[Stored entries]

* * * * *

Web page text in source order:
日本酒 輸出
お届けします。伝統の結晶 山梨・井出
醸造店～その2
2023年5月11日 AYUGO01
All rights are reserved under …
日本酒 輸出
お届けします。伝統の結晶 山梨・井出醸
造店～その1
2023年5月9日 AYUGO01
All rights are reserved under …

* * * * *

◆ **EXERCISE**: Pull every line holding "お届けします" out of the records.

◆ **EXERCISE RESULT**:
お届けします。伝統の結晶 山梨・井出
お届けします。伝統の結晶 山梨・井出醸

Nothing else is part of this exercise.